**Brief**
Your answer should hold only the lines from the one containing "is given by, (321, 198)" through the last line below, copied exactly; pictures stay out.

Excerpts from a dataset:
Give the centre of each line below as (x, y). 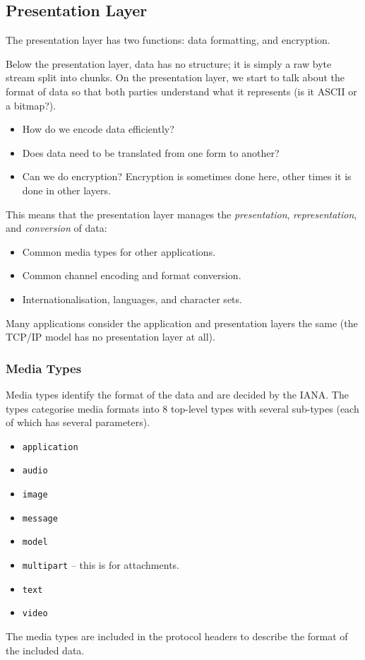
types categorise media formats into (83, 408)
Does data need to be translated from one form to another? (151, 152)
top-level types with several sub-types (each (265, 408)
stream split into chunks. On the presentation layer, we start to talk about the (175, 77)
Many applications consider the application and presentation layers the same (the (182, 323)
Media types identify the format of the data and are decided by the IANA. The (177, 394)
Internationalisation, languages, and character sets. (132, 299)
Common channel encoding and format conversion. (132, 275)
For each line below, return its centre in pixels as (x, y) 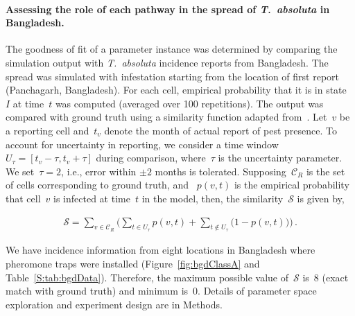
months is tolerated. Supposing (220, 171)
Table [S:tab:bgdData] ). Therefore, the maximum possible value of (147, 277)
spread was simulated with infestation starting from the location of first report (172, 76)
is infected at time (92, 198)
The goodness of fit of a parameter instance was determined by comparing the (172, 49)
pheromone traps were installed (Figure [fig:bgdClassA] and (133, 263)
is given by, (321, 198)
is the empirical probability (292, 185)
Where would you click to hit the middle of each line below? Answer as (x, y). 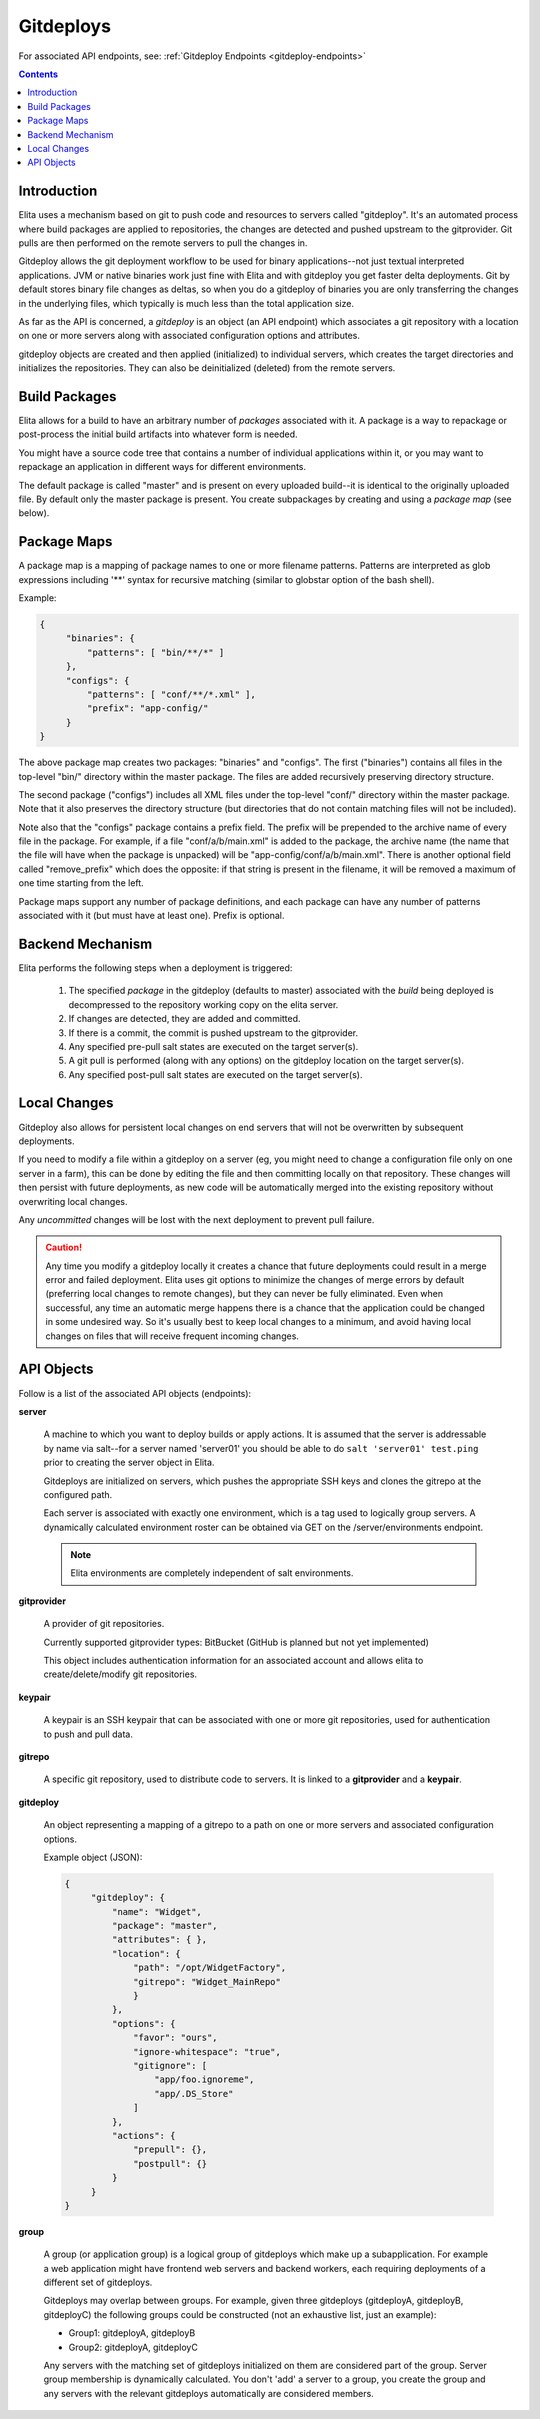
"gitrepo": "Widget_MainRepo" (207, 1981)
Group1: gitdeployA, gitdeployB (132, 2333)
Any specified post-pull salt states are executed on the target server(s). (215, 1074)
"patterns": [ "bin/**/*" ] (155, 652)
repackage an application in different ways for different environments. (162, 467)
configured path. (78, 1494)
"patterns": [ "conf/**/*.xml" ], (171, 694)
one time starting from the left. (81, 883)

**Problem solution**
is given by, (321, 198)
is the empirical probability (292, 185)
Where would you click to hit the middle of each line below? Answer as (x, y). 
"gitrepo": "Widget_MainRepo" (207, 1981)
Group1: gitdeployA, gitdeployB (132, 2333)
Any specified post-pull salt states are executed on the target server(s). (215, 1074)
"patterns": [ "bin/**/*" ] (155, 652)
repackage an application in different ways for different environments. (162, 467)
configured path. (78, 1494)
"patterns": [ "conf/**/*.xml" ], (171, 694)
one time starting from the left. (81, 883)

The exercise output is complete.